The individual human being is limited both physically and morally. Our physical existence is limited in time and space. We are also limited—and often painfully aware of our being so—in our intellectual and moral capacities. But I only experience as a painful limitation my inability do be and do things that others of my kind are able to be and to do, so that in recognizing my own limitations I simultaneously recognize that they are not limitations of the species. If they were, either I would not be aware of them at all, or I would not experience my awareness of them as painful. For example, I only reprove myself for cowardice because I am aware of the bravery of others, which I myself lack. I only reprove myself for my stinginess because of my awareness of the generosity of others, which I myself lack. The experience of conscience—taken in the broad sense as an awareness of one’s moral and intellectual shortcomings and inadequacies—presupposes species-consciousness in the sense of an awareness of the qualities that one finds oneself lacking but can imagine oneself under other circumstances possessing.
Feuerbach’s central claim in The Essence of Christianity is that religion is an alienated form of human self-consciousness insofar as it involves the relation of human beings to their own essence as though to a being distinct from themselves. Although, in developing this claim, Feuerbach was clearly influenced by Hegel’s account of Unhappy Consciousness in the Phenomenology, Ameriks’ contention that “Feuerbach’s philosophical doctrines […] can be understood as little more than a filling out of the details of Hegel’s scathing account of orthodox Christianity as a form of ‘unhappy consciousness’” (Ameriks 2000, 259) is problematic for several reasons. First, it overlooks the likelihood of Hegel’s having understood his analysis of Unhappy Consciousness to apply to the otherworldliness he associated with medieval Catholicism, or perhaps to otherworldly religion more generally, but not in any case to the type of Protestantism that he regarded as “the religion of the modern age” (Hegel, 1977, 14), and in which he found the sacred and the secular reconciled. Second, it overlooks the fact that Feuerbach’s appropriation of themes found in Hegel’s account of Unhappy Consciousness occurs in the context of an explicit, albeit incomplete, repudiation of Hegel’s philosophy of spirit. Unlike Hegel, who conceives of Unhappy Consciousness as a moment in the development of human self-consciousness that is also a moment in the coming-to-be-for-itself of the absolute, Feuerbach has by this time reached the conclusion that one cannot distinguish absolute spirit from “subjective spirit or the essence of man” without, in the end, continuing to occupy “the old standpoint of theology” (VT, 246–247). Third, it overlooks the significance of Feuerbach’s emphasis on the importance for grasping the essence of religion of precisely those subjective aspects of religious consciousness (imagination and feeling) that Hegel himself regarded as inessential or of secondary importance. Finally, in connection with this third point, it overlooks the significance of Feuerbach’s agreement with Spinoza against Hegel that “faith […] requires not so much truth as piety” (Spinoza 2007, 184).

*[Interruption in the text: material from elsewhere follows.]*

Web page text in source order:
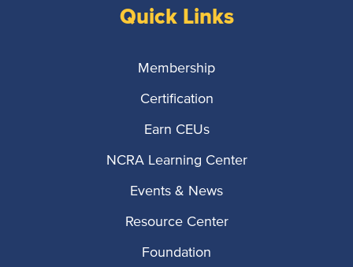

In a short essay published 1842, in which he sought to clarify the difference between his own approach to the philosophy of religion and Hegel’s, Feuerbach suggested that this difference is most evident in the relations in which each of them stands to Schleiermacher, who famously defined religion as the feeling of utter dependence. Whereas Hegel had “rebuked” Schleiermacher for abdicating the truth-claims of the Christian faith by taking the articles of faith as expressions of this feeling, Feuerbach says he does so only because Schleiermacher was prevented by his “theological prejudice” from drawing the unavoidable conclusion that, “if feeling is subjectively what religion is chiefly about, then God is objectively nothing but the essence of feeling” (B, 230). These comments fail to acknowledge that, in The Essence of Christianity Feuerbach had conceived of God as an alienated projection of the human species-essence, which was said to include not only feeling, but reason and will, as well. They nevertheless reflect Feuerbach’s generally overlooked deployment against Hegel of resources derived from the philosophies of feeling of Schleiermacher and Jacobi,[13] and they indicate the direction in which his thinking about religion continued to move after the publication of The Essence of Christianity, namely, away from an emphasis on species-consciousness conceived along Hegelian lines, and toward what Van Harvey has aptly referred to as the “naturalist-existentialist” themes that predominate in his later writings on religion (cf. Harvey 1995).
5. The “New” Philosophy
In the years following the appearance of The Essence of Christianity Feuerbach published two short philosophical manifestos, the “Preliminary Theses for the Reformation of Philosophy” (1842) and the Principles of the Philosophy of the Future (1843), in which he called for a radical break with the tradition of modern speculative thought. In Principles he locates the origin of this tradition in the Cartesian philosophy, and specifically in “the abstraction from the sensuous [Sinnlichkeit], from matter” (GPZ, 275/ 13) through which the conception of the cogito first arose. Much of the content of Principles consists of a truncated survey of the history of modern philosophy, which purports to trace through a number of dialectical inversions a necessary development from the rationalistic theism of Descartes and Leibniz through the pantheism of Spinoza to the idealism of Kant and Fichte, culminating in Hegel’s philosophy of identity. What this survey is primarily intended to show is that the fundamental tendency of this development has been toward the actualization and humanization of God or, alternatively, toward “the divinization of the real, of the materially existent—of materialism, empiricism, realism, humanism—[and] the negation of theology” (GPZ, 285/ 22). This survey is followed by a short “demonstration” of the historical necessity of the new philosophy, which takes the form of a critique of Hegel, and by the enumeration of several doctrines that distinguish the new philosophy from the old.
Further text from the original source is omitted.